Article Tax | 09/07/18 | 5 min. | Xavier Rohmer
In a June 13, 2018 decision , the fully bench of the Council of State defines the concept of a “lead holding company” for the first time.
This concept, which is central to applying a certain number of tax measures , has been the subject of numerous questions in recent years due to its vagueness and the resulting legal uncertainty for taxpayers.
The facts leading to the Council of State’s decision are as follows:on December 1, 2006, shareholders sold the shares they held in the holding company Cofices, which held an operational subsidiary.They then considered that the capital gains realized in this sale were exempt pursuant to the allowance for the retention period provided by the version in force at the time of the facts of Articles 150-0 D ter and 150-0 D bis of the French Tax Code.
Pursuant to these measures, the allowance is applicable to sales of shares in a holding company only if the company can be categorized as a “lead holding company”.
In this case, the tax authorities rejected the application of the allowance because there was no “lead holding company” agreement between Cofices and its subsidiary.The lower court ruled in the tax authorities’ favor, holding that the condition related to the company’s activity was not met because the holding company had not, “actively and continuously participated in conducting the group’s policy and in the control of its subsidiaries” .
In a didactic holding, the Council of State overturned the appeals decisions, stating that:
“A holding company that has as its principal activity, in addition to managing a portfolio of shareholding, the active participation in conducting the group’s policy and in the control of its subsidiaries and, if applicable and purely internally, the provision of specific, administrative, legal, accounting, financial and real estate services, is the lead company of its group.”
This decision is instructive in several respects:
Theoretically, the definition as laid down by the Council of State restates the criteria laid down by law  and administrative doctrine : a holding company which (i) actively participates in conducting the group’s policy, (ii) which controls the subsidiaries, and (ii) if applicable, performs services, is a lead holding company.
However, and this is the decision’s principal contribution, the Council of State indicates that the activity as the lead company must be exercised as the principal activity.It follows that a holding company may be its group’s lead company while owning minority “non-lead” shareholding.
In this respect, the Council of State points out that in this case the subsidiary’s market value represented 56.2% of Cofices’s total assets.In so doing, the Council of State confirms the fact that the concept of a “principal” activity depends on the relative weight of the “lead” shareholding in relation to the weight of the other assets held by the holding company—it being understood that the analysis of the proportionality of the “principal” nature of the “lead” activity was performed on the basis of the actual value of the assets held by the holding company and not on the basis of the historical value of such assets, as the tax authorities suggested.
In addition, it is of interest to note that the Council of State implicitly disregards any reference to the income made from the holding company’s assets in assessing the “principal” nature of the “lead” activity.

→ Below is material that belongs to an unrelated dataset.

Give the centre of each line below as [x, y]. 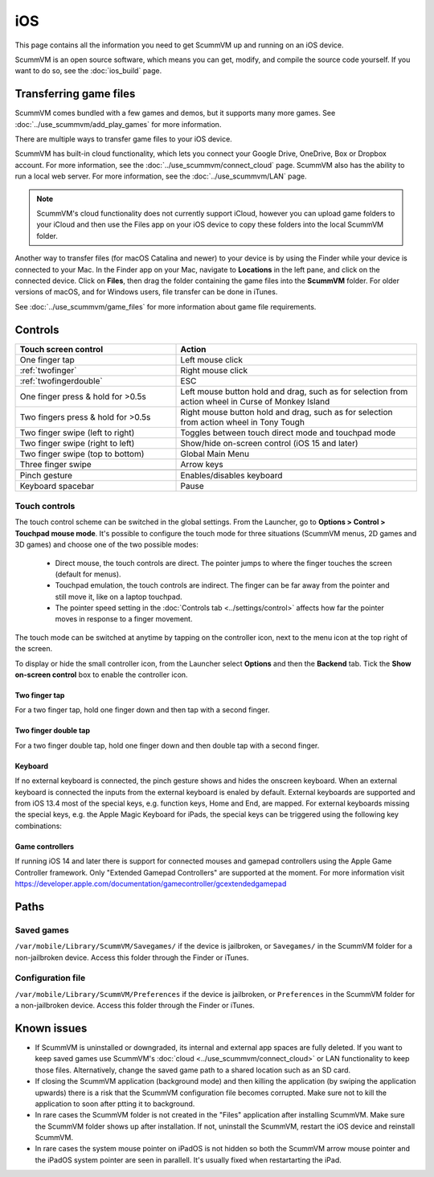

From a practical point of view, the Council of State’s factual analysis is also replete with lessons.In effect, the Council of State point out that:
- the CEO of the holding company was also CEO of the subsidiary;
- independent persons, specialized in the subsidiary’s activity, were on the holding company’s board of directors:
- the holding company’s corporate purpose expressly provided for its role as the group’s lead company;
- the minutes of the holding company’s board of directors’ meetings showed concrete actions beyond the role of a mere shareholder;
- an assistance agreement for administrative, strategy and development matters stating that the holding company would actively participate in the subsidiary’s strategy and development had been signed (and not a lead holding company agreement).
In this respect, it should be noted that the Council of State does not appear to draw any particular conclusions from the fact that the holding company had not concluded a “lead holding company” agreement as such with its operational subsidiary, as the Council of State was instead interested in the effective role the holding company had vis-à-vis its operational subsidiary, precisely as the public rapporteur suggested to it.
Therefore, the Council of State handed down a clear decision replete with information on which the Supreme Court (Cour de Cassation), which is competent for the wealth tax, the real estate wealth tax, and transfer duties on donations, should agree.
 Council of State, 3rd, 8th, 9th, and 10th chambers together, Jun. 13, 2018, nos. 395495, 399121, 399122, and 399124.
 Notably for transfer duties on donations (“Dutreil” agreements), the wealth tax/real estate wealth tax, the “Madelin” tax reduction and the allowance applicable to executives selling their company.
 Nantes Administrative Court of Appeal, Oct. 22, 2015, no. 14NT00291; Paris Administrative Court of Appeal, Feb. 25, 2016, nos. 14PA01391, 15PA01104 and 14PA00515.
 For example, for the real estate wealth tax:Article 966 of the French Tax Code.
 For example, for “Dutreil” agreements:BOI-ENR-DMTG-10-20-40-10, no. 50.